→ **TASK REQUIREMENTS**:
Output the data below exactly, images excluded.

Dataset items:
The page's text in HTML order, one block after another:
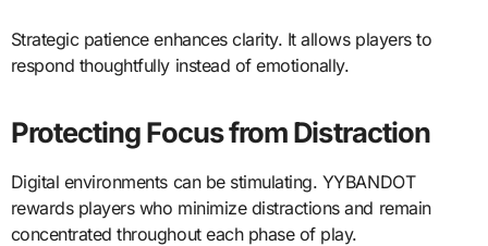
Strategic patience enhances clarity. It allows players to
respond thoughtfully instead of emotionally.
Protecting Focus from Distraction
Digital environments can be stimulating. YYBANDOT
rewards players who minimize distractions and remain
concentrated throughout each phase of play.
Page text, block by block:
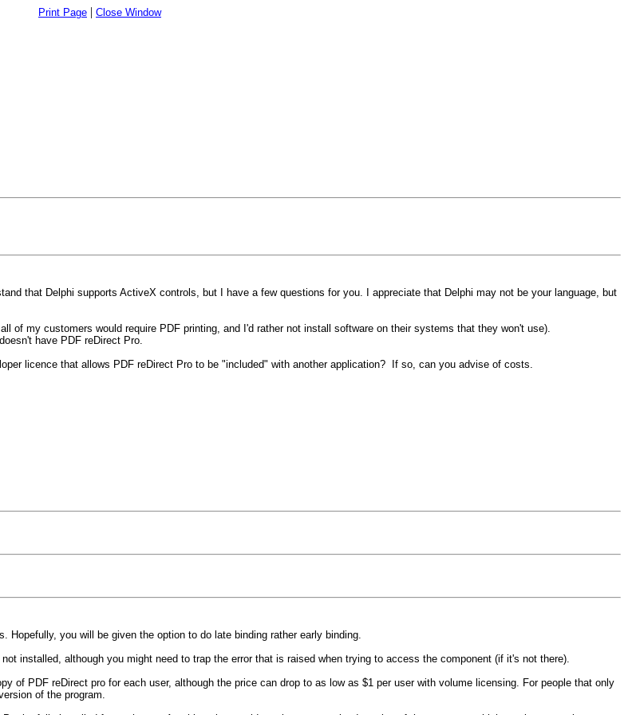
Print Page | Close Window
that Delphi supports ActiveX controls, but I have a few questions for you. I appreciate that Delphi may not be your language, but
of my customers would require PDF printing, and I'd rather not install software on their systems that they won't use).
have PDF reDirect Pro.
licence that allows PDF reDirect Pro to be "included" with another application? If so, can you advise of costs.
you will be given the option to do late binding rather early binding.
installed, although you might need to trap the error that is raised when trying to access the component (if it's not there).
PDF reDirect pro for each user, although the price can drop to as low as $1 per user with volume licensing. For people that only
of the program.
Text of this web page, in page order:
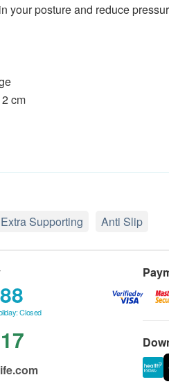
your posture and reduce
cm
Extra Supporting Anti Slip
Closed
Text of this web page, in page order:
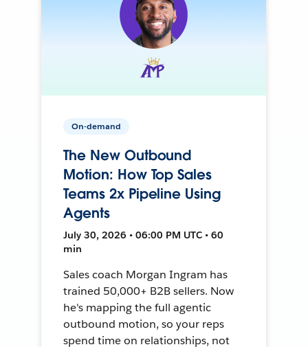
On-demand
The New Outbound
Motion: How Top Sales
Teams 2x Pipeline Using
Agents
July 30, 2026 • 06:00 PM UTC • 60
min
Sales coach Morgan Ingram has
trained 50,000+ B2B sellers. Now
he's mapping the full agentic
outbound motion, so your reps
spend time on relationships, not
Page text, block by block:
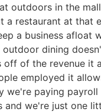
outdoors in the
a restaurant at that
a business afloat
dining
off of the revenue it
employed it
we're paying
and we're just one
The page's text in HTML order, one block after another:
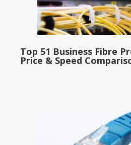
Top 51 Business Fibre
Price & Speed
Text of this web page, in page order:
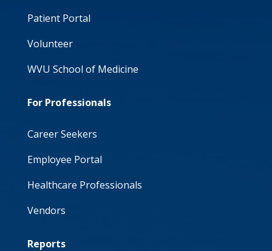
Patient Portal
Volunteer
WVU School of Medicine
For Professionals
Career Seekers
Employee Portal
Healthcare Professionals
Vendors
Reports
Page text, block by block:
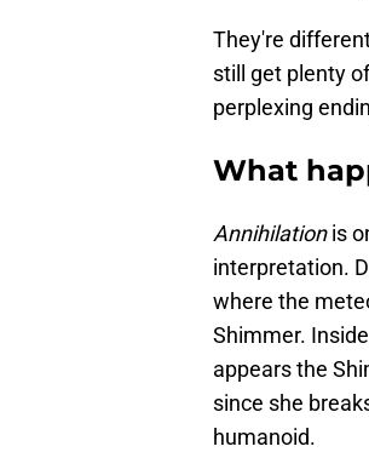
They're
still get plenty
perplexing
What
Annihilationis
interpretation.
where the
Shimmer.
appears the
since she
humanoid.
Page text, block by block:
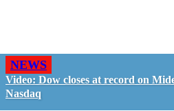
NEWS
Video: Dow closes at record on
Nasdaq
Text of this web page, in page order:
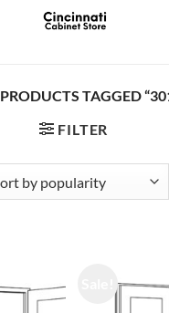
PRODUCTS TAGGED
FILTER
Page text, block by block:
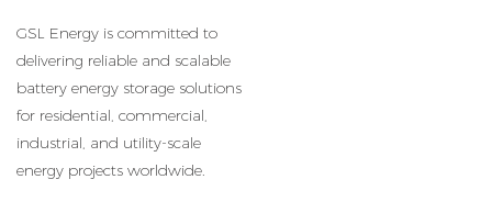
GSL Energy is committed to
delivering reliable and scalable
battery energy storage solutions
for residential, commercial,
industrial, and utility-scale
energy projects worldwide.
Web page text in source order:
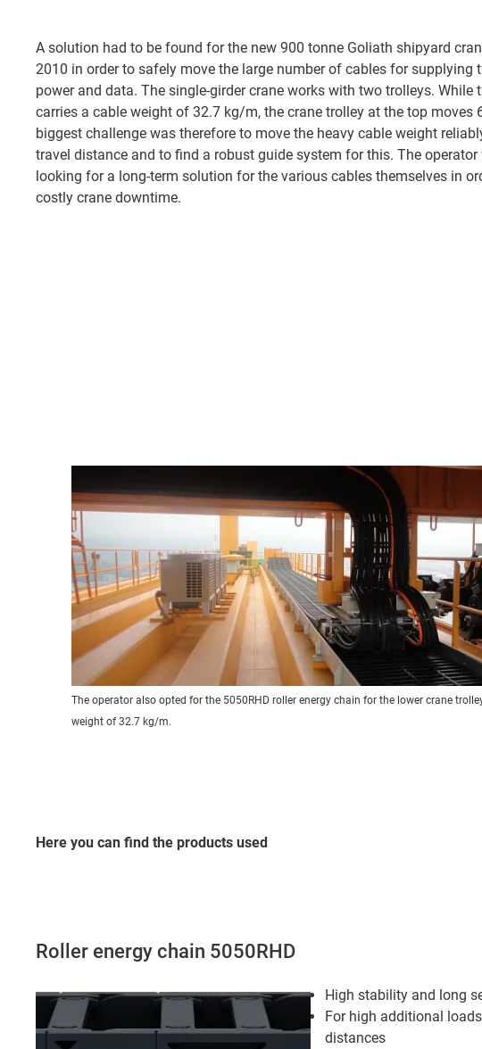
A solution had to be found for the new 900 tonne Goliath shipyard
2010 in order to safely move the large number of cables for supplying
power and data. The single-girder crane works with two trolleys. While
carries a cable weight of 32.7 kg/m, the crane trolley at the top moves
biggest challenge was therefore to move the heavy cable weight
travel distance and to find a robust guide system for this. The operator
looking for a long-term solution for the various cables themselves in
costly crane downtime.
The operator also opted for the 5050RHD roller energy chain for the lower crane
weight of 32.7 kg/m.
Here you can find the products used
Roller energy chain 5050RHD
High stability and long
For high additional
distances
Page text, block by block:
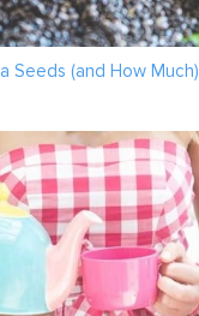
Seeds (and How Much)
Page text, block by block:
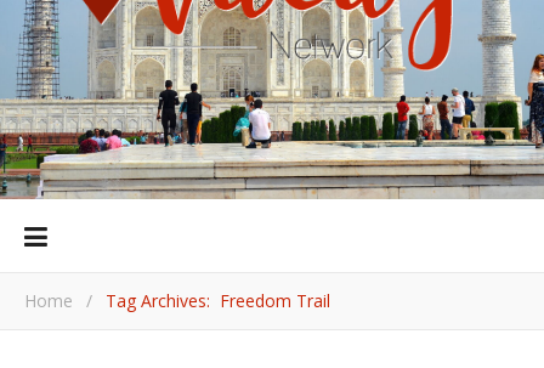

→ **COMPLETED TASK**:
The page's text in HTML order, one block after another:
Strategic patience enhances clarity. It allows players to
respond thoughtfully instead of emotionally.
Protecting Focus from Distraction
Digital environments can be stimulating. YYBANDOT
rewards players who minimize distractions and remain
concentrated throughout each phase of play.
Page text, block by block:
Print Page | Close Window
that Delphi supports ActiveX controls, but I have a few questions for you. I appreciate that Delphi may not be your language, but
of my customers would require PDF printing, and I'd rather not install software on their systems that they won't use).
have PDF reDirect Pro.
licence that allows PDF reDirect Pro to be "included" with another application? If so, can you advise of costs.
you will be given the option to do late binding rather early binding.
installed, although you might need to trap the error that is raised when trying to access the component (if it's not there).
PDF reDirect pro for each user, although the price can drop to as low as $1 per user with volume licensing. For people that only
of the program.
Text of this web page, in page order:
your posture and reduce
cm
Extra Supporting Anti Slip
Closed
Text of this web page, in page order:
On-demand
The New Outbound
Motion: How Top Sales
Teams 2x Pipeline Using
Agents
July 30, 2026 • 06:00 PM UTC • 60
min
Sales coach Morgan Ingram has
trained 50,000+ B2B sellers. Now
he's mapping the full agentic
outbound motion, so your reps
spend time on relationships, not
Page text, block by block:
outdoors in the
a restaurant at that
a business afloat
dining
off of the revenue it
employed it
we're paying
and we're just one
The page's text in HTML order, one block after another:
Top 51 Business Fibre
Price & Speed
Text of this web page, in page order:
Patient Portal
Volunteer
WVU School of Medicine
For Professionals
Career Seekers
Employee Portal
Healthcare Professionals
Vendors
Reports
Page text, block by block:
They're
still get plenty
perplexing
What
Annihilationis
interpretation.
where the
Shimmer.
appears the
since she
humanoid.
Page text, block by block:
NEWS
Video: Dow closes at record on
Nasdaq
Text of this web page, in page order:
PRODUCTS TAGGED
FILTER
Page text, block by block:
GSL Energy is committed to
delivering reliable and scalable
battery energy storage solutions
for residential, commercial,
industrial, and utility-scale
energy projects worldwide.
Web page text in source order:
A solution had to be found for the new 900 tonne Goliath shipyard
2010 in order to safely move the large number of cables for supplying
power and data. The single-girder crane works with two trolleys. While
carries a cable weight of 32.7 kg/m, the crane trolley at the top moves
biggest challenge was therefore to move the heavy cable weight
travel distance and to find a robust guide system for this. The operator
looking for a long-term solution for the various cables themselves in
costly crane downtime.
The operator also opted for the 5050RHD roller energy chain for the lower crane
weight of 32.7 kg/m.
Here you can find the products used
Roller energy chain 5050RHD
High stability and long
For high additional
distances
Page text, block by block:
Seeds (and How Much)
Page text, block by block:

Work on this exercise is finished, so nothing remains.